Problem to solve ▸ Each line in the material below, starting at the one that contains "cuisine for centuries, often" and ending at the one that contains "16 February 2026", should be repeated exactly; the pictures should not.

Raw data ▸
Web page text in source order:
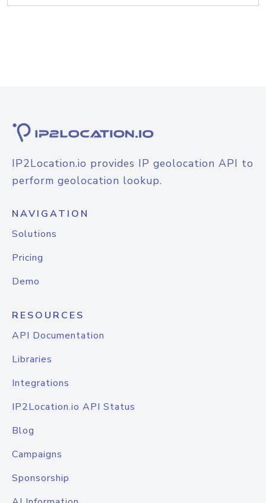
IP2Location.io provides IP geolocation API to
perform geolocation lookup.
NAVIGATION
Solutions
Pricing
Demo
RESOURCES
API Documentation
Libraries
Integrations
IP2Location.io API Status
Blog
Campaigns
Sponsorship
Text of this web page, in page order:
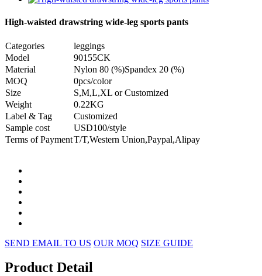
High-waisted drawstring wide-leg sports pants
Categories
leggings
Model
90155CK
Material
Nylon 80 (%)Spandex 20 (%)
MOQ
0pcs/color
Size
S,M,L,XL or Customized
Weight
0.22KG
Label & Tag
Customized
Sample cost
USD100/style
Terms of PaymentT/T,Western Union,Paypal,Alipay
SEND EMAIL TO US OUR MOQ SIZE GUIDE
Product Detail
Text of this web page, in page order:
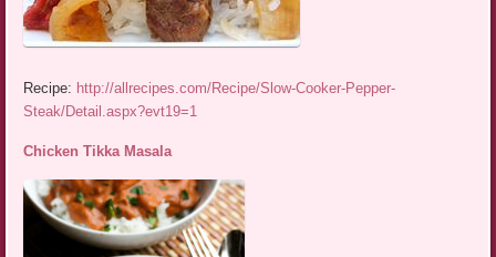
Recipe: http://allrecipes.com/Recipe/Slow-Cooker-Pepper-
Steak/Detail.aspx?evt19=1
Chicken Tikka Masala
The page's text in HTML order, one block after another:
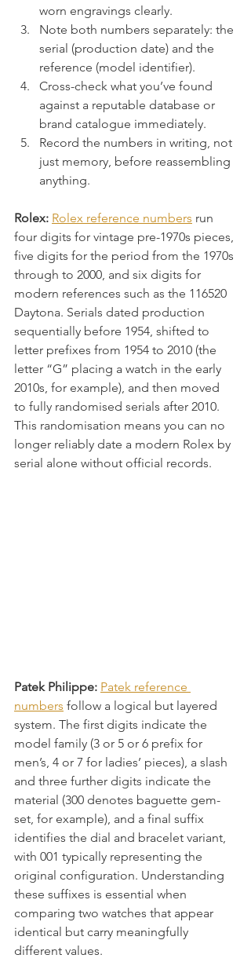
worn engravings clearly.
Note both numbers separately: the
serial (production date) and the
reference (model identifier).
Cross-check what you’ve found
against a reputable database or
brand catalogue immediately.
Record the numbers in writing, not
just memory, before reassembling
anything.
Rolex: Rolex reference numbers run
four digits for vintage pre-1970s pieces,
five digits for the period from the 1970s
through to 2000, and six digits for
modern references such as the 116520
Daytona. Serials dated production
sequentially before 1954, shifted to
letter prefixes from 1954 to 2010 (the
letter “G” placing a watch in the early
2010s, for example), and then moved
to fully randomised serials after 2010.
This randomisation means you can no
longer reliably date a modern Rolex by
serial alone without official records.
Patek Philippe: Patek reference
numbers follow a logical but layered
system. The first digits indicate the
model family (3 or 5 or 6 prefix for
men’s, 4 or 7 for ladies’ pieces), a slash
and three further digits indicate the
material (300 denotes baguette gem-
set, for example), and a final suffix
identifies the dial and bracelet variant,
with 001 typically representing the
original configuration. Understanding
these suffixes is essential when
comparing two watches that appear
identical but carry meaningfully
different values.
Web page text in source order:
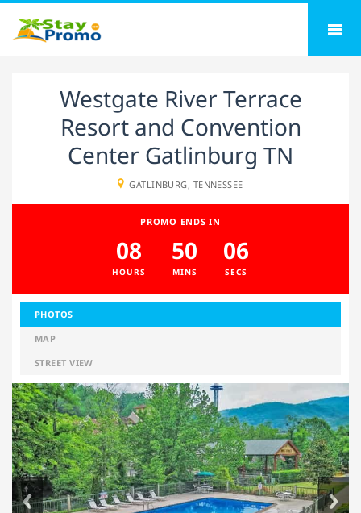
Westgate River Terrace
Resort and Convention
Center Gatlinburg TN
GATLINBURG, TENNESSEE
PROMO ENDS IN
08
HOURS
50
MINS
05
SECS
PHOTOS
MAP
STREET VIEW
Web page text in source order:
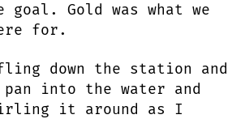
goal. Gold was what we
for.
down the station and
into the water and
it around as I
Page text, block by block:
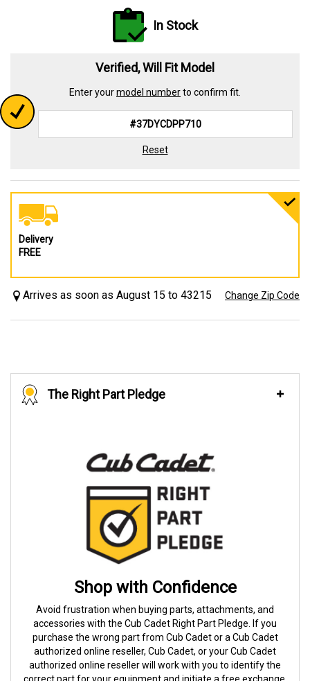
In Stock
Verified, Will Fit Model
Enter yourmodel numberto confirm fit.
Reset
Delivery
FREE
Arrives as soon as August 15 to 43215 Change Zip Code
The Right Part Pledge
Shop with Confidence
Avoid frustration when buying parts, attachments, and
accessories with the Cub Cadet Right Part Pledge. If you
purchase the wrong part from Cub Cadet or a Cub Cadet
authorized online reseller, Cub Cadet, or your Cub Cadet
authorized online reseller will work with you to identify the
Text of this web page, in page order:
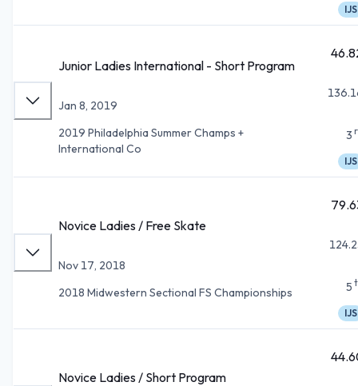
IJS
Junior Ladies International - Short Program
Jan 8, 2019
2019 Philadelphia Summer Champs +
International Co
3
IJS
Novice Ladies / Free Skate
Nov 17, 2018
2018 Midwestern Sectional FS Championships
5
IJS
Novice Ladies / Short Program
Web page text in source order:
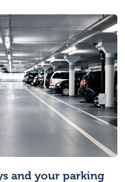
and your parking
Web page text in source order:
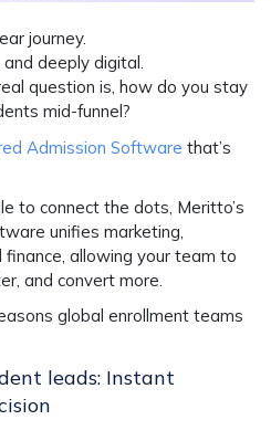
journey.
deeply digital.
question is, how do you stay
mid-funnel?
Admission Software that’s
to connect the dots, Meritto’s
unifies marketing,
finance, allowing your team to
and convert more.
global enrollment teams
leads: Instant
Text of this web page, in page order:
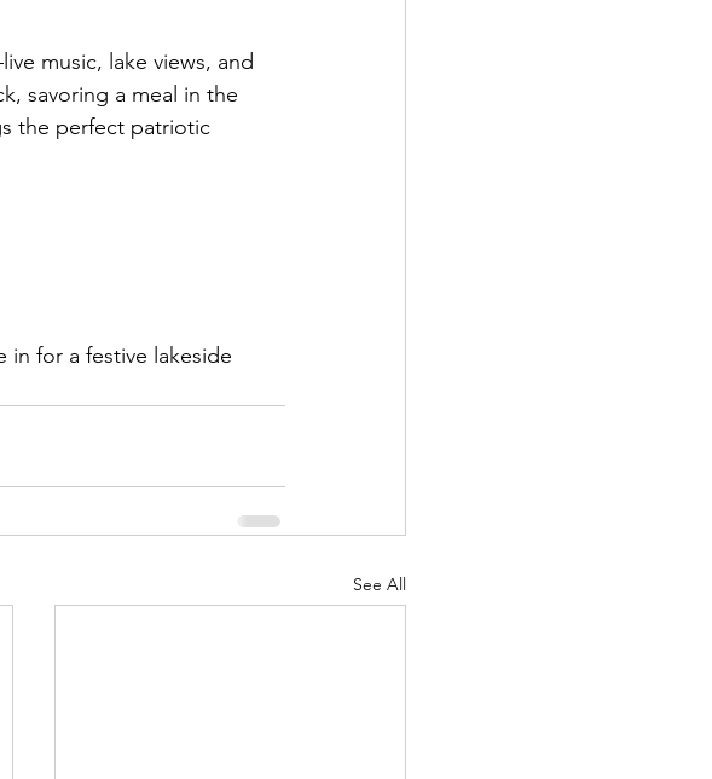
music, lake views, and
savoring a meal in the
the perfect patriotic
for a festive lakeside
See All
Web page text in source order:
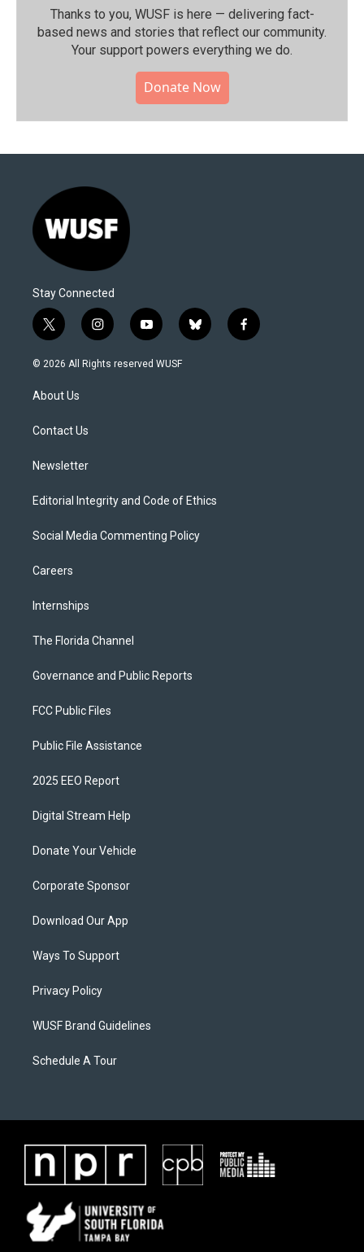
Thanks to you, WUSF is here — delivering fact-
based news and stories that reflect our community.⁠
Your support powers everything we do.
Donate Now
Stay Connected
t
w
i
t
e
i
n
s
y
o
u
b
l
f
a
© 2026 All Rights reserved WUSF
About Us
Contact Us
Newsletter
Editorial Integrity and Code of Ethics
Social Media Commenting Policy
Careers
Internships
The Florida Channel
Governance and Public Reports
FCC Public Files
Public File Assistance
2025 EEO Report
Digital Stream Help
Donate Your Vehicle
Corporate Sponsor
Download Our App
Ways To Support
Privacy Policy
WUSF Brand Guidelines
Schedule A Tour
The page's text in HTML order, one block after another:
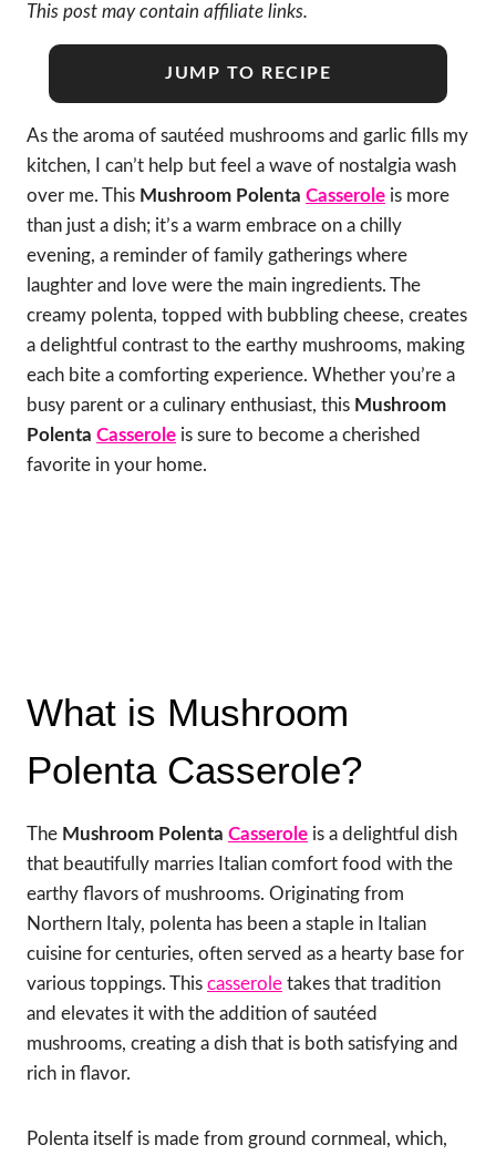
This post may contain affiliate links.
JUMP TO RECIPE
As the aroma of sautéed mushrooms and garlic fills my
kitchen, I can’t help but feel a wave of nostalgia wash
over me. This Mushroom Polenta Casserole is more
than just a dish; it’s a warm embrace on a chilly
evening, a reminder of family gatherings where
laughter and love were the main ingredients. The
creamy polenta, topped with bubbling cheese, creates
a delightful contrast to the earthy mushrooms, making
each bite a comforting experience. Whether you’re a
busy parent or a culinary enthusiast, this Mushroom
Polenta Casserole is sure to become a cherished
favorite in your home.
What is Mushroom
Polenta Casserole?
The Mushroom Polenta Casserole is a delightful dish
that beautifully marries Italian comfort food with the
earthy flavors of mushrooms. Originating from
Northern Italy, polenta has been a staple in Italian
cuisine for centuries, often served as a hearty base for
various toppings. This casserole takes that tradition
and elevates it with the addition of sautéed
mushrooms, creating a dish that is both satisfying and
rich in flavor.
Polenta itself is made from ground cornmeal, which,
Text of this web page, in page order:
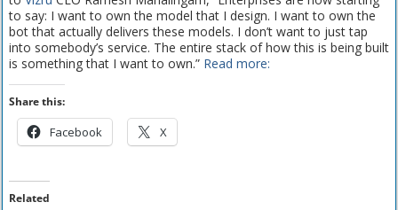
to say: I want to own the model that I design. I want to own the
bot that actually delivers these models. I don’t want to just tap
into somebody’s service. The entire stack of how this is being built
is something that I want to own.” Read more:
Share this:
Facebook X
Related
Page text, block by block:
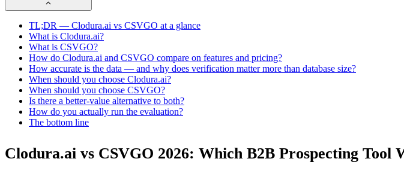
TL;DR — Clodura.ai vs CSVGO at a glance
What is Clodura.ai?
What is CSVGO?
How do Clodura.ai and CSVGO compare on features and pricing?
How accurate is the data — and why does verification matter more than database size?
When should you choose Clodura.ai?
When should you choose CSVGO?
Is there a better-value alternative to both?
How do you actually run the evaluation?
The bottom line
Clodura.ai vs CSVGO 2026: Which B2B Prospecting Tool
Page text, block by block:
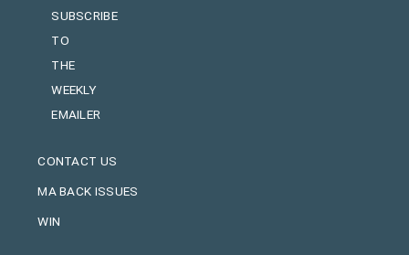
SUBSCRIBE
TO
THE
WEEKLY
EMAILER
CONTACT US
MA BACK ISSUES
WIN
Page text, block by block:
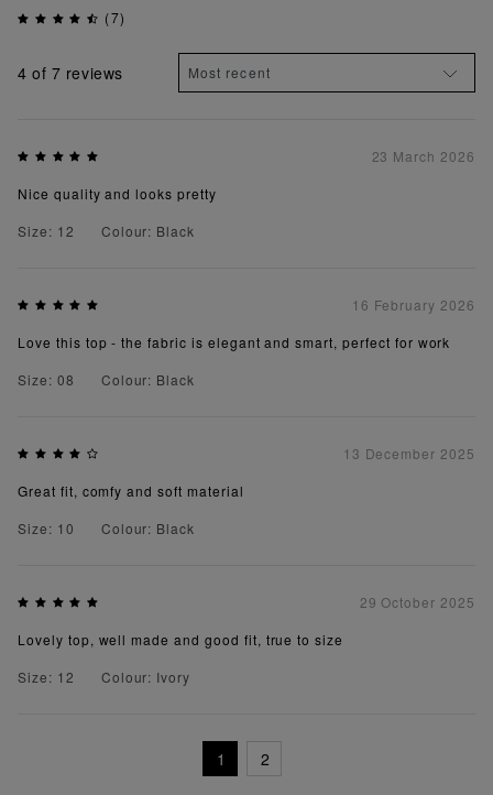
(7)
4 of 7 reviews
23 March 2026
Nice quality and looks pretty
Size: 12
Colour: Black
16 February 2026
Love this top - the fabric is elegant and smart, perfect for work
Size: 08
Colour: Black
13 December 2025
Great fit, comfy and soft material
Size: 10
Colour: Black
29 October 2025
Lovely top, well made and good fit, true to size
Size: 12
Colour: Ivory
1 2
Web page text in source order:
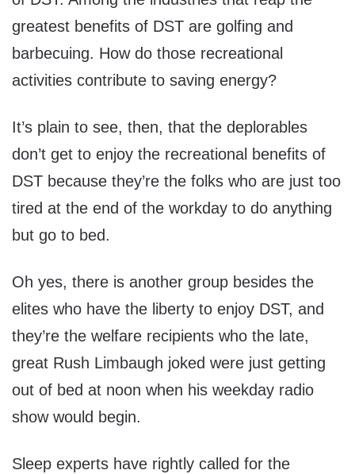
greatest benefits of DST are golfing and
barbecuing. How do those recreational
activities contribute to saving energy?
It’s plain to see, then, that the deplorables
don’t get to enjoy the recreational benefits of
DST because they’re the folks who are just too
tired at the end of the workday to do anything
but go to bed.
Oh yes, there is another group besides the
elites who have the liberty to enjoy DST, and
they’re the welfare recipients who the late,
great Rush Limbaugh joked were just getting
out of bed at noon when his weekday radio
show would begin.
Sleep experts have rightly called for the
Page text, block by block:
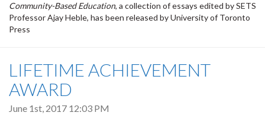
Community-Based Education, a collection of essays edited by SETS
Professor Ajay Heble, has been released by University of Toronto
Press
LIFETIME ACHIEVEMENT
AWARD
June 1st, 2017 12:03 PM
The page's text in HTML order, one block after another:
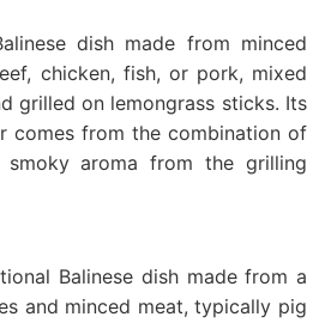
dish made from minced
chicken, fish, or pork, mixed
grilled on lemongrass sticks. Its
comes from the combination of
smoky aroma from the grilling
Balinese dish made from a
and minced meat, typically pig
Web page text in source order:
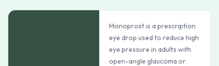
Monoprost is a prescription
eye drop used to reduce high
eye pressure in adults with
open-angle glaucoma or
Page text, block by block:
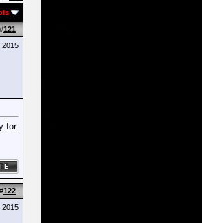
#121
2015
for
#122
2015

Response for this exercise ▸
cuisine for centuries, often served as a hearty base for
various toppings. This casserole takes that tradition
and elevates it with the addition of sautéed
mushrooms, creating a dish that is both satisfying and
rich in flavor.
Polenta itself is made from ground cornmeal, which,
Text of this web page, in page order:
to say: I want to own the model that I design. I want to own the
bot that actually delivers these models. I don’t want to just tap
into somebody’s service. The entire stack of how this is being built
is something that I want to own.” Read more:
Share this:
Facebook X
Related
Page text, block by block:
TL;DR — Clodura.ai vs CSVGO at a glance
What is Clodura.ai?
What is CSVGO?
How do Clodura.ai and CSVGO compare on features and pricing?
How accurate is the data — and why does verification matter more than database size?
When should you choose Clodura.ai?
When should you choose CSVGO?
Is there a better-value alternative to both?
How do you actually run the evaluation?
The bottom line
Clodura.ai vs CSVGO 2026: Which B2B Prospecting Tool
Page text, block by block:
SUBSCRIBE
TO
THE
WEEKLY
EMAILER
CONTACT US
MA BACK ISSUES
WIN
Page text, block by block:
(7)
4 of 7 reviews
23 March 2026
Nice quality and looks pretty
Size: 12
Colour: Black
16 February 2026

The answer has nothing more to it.